BEGIN
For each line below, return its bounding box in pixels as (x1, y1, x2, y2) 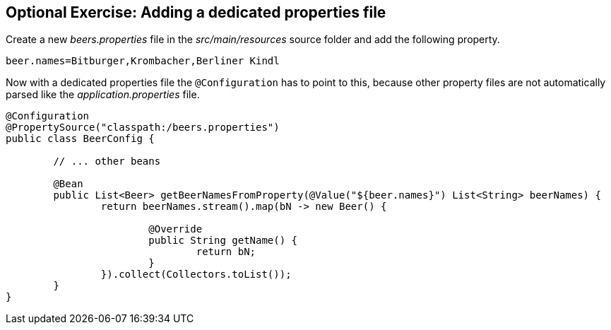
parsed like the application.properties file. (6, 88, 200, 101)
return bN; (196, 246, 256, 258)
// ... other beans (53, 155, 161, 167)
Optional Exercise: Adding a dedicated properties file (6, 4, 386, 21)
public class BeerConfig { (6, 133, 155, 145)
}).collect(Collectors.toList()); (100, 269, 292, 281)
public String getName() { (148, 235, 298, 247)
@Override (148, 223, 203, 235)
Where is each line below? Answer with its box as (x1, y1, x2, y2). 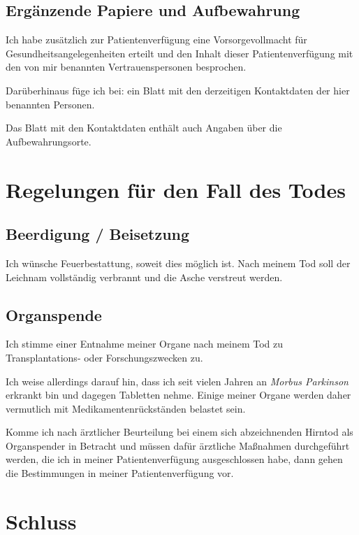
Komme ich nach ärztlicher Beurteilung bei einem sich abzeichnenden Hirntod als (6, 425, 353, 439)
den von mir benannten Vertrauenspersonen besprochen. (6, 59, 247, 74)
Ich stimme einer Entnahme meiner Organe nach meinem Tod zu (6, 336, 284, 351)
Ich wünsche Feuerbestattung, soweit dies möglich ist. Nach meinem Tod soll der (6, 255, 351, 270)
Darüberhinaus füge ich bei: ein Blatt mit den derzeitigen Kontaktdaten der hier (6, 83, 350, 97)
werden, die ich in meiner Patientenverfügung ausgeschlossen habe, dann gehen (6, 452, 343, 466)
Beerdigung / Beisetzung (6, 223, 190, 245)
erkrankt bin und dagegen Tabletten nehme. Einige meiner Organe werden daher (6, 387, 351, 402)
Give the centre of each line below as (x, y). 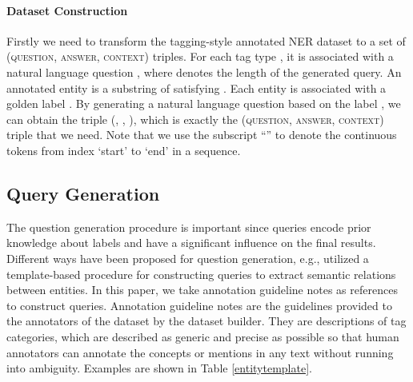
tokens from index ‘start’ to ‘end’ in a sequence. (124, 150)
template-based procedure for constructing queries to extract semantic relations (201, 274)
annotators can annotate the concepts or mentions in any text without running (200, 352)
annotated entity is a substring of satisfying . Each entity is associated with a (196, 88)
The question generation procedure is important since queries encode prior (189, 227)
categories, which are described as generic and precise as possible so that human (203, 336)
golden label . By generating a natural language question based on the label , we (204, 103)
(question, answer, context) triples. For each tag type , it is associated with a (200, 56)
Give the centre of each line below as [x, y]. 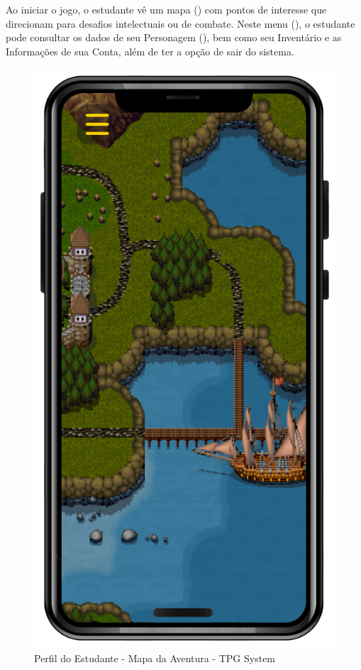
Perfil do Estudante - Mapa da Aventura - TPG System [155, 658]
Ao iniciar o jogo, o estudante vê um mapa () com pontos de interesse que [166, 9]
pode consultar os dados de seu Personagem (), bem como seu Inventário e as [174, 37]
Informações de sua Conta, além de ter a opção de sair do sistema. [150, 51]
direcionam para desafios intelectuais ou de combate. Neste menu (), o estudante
END
The required result is an exact repeat of the records above from the line containing "Perfil do Estudante" to their final line.

Perfil do Estudante - Mapa da Aventura - TPG System [155, 658]
Ao iniciar o jogo, o estudante vê um mapa () com pontos de interesse que [166, 9]
pode consultar os dados de seu Personagem (), bem como seu Inventário e as [174, 37]
Informações de sua Conta, além de ter a opção de sair do sistema. [150, 51]
direcionam para desafios intelectuais ou de combate. Neste menu (), o estudante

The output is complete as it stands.